*** Opening Information supplied ***
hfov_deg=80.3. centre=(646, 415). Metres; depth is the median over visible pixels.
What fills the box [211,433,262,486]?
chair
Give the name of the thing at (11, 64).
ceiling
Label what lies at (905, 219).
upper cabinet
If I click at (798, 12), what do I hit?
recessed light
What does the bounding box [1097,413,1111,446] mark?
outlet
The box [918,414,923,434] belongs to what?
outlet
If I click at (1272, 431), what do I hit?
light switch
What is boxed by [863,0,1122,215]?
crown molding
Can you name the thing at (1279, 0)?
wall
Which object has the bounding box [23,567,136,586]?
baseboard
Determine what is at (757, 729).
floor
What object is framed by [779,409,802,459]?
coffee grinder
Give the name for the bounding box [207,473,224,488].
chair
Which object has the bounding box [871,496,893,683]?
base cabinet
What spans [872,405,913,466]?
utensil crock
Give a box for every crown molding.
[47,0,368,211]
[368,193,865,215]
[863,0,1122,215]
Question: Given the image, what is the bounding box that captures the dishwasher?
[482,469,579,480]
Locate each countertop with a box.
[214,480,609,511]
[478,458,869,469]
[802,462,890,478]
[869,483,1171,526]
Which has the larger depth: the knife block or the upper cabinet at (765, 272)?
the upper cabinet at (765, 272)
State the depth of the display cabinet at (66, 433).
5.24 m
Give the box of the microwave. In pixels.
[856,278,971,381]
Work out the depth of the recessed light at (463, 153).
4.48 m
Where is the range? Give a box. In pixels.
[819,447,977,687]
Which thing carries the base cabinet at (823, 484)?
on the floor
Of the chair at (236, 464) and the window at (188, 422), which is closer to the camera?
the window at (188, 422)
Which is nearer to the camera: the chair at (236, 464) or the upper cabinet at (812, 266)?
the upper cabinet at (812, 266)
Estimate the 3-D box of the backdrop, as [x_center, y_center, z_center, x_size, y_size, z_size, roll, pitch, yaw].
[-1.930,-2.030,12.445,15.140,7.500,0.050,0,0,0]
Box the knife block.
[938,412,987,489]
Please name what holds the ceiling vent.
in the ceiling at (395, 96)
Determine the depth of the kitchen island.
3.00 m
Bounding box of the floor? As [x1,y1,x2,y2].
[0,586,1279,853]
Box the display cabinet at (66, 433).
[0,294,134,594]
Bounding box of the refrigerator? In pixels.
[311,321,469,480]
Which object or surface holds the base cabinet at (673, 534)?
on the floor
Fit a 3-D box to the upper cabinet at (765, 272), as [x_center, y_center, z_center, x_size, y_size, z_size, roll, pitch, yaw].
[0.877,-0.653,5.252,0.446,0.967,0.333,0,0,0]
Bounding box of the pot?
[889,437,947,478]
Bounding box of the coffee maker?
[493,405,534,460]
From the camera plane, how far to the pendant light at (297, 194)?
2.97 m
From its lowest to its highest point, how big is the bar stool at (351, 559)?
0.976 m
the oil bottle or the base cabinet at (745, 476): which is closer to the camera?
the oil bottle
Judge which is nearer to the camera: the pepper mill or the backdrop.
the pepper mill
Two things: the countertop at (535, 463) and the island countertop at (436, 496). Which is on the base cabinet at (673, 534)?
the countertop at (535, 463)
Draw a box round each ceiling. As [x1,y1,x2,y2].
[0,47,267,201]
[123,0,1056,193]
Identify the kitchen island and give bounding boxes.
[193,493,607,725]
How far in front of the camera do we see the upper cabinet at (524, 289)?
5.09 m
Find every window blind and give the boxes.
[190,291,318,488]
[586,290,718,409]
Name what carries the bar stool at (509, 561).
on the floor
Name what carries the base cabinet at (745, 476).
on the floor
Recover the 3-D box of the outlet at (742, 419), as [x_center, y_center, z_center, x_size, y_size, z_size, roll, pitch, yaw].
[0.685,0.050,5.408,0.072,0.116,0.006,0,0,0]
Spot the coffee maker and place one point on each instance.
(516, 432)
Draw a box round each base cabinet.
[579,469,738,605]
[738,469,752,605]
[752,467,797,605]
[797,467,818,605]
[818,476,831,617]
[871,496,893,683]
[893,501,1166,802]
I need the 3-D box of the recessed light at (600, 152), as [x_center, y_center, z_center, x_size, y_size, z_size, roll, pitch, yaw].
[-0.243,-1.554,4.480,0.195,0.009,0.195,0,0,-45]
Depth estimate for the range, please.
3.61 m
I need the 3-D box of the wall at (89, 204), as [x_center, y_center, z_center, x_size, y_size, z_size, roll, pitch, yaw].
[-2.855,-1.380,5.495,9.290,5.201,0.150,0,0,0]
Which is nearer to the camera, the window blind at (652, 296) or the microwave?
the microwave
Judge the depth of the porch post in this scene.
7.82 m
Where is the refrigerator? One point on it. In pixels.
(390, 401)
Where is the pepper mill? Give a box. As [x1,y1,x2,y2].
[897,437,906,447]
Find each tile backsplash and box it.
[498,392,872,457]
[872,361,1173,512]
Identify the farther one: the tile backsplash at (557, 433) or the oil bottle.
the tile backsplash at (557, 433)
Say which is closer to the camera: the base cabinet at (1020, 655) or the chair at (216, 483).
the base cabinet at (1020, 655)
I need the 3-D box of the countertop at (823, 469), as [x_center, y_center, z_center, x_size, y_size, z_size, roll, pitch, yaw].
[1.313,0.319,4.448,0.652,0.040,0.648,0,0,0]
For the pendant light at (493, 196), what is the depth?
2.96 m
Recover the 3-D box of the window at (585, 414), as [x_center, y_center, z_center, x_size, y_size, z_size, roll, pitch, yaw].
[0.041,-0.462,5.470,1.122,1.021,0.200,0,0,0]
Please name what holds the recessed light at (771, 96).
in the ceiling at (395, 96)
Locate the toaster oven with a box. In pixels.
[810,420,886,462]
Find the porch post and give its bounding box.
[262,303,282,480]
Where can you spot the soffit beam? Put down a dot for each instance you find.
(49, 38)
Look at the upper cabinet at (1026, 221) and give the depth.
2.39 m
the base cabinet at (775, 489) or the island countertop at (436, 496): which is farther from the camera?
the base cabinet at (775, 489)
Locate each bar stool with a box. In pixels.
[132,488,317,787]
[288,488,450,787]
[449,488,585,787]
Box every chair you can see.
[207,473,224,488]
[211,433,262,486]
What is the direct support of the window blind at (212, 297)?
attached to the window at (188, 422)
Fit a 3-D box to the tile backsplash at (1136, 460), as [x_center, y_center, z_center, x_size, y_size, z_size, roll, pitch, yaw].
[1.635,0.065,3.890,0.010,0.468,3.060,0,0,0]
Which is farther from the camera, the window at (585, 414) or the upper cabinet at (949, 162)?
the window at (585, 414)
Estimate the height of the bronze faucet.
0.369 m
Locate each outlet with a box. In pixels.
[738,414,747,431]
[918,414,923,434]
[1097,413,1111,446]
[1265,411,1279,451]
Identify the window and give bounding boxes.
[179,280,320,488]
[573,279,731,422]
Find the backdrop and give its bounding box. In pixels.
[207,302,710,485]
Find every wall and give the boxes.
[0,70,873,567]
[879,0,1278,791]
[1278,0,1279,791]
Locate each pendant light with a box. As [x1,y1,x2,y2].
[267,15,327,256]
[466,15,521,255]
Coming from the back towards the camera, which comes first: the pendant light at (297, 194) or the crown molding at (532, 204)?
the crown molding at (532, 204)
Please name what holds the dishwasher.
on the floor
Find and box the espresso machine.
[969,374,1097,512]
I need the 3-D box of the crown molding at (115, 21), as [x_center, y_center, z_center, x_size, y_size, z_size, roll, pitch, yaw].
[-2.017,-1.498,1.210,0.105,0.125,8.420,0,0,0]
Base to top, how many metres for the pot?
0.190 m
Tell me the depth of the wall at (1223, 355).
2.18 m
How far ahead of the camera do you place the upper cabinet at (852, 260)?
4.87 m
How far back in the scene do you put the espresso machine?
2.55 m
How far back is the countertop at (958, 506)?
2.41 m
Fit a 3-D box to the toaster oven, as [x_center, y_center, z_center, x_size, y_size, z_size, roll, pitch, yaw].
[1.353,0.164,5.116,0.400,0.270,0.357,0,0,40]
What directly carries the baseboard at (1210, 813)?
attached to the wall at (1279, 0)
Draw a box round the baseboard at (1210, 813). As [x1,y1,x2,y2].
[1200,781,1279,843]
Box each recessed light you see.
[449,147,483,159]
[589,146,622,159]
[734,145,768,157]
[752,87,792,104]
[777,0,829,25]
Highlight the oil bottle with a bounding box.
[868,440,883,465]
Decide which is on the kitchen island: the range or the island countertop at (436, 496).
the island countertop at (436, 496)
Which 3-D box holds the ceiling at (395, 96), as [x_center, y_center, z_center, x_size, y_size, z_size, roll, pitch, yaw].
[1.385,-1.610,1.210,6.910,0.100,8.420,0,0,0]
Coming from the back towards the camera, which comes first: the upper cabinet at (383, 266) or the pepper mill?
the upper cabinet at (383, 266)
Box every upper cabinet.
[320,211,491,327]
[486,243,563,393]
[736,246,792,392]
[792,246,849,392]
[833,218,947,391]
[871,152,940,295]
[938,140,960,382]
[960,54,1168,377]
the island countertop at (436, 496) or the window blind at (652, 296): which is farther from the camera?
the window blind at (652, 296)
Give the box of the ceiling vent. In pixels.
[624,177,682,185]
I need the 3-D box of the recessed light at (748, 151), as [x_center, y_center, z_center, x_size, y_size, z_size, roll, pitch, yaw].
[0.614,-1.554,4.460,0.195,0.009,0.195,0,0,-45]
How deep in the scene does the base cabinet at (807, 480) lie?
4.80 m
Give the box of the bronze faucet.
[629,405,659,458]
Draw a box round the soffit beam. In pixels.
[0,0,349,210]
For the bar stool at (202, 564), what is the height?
*** Closing Information supplied ***
Task prompt:
In the listing above, locate the line with "[856,278,971,381]" and the line with "[-1.930,-2.030,12.445,15.140,7.500,0.050,0,0,0]", then extract exactly those lines and every line between them, and nothing more.

Solution for this task:
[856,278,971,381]
Work out the depth of the recessed light at (463, 153).
4.48 m
Where is the range? Give a box. In pixels.
[819,447,977,687]
Which thing carries the base cabinet at (823, 484)?
on the floor
Of the chair at (236, 464) and the window at (188, 422), which is closer to the camera?
the window at (188, 422)
Which is nearer to the camera: the chair at (236, 464) or the upper cabinet at (812, 266)?
the upper cabinet at (812, 266)
Estimate the 3-D box of the backdrop, as [x_center, y_center, z_center, x_size, y_size, z_size, roll, pitch, yaw].
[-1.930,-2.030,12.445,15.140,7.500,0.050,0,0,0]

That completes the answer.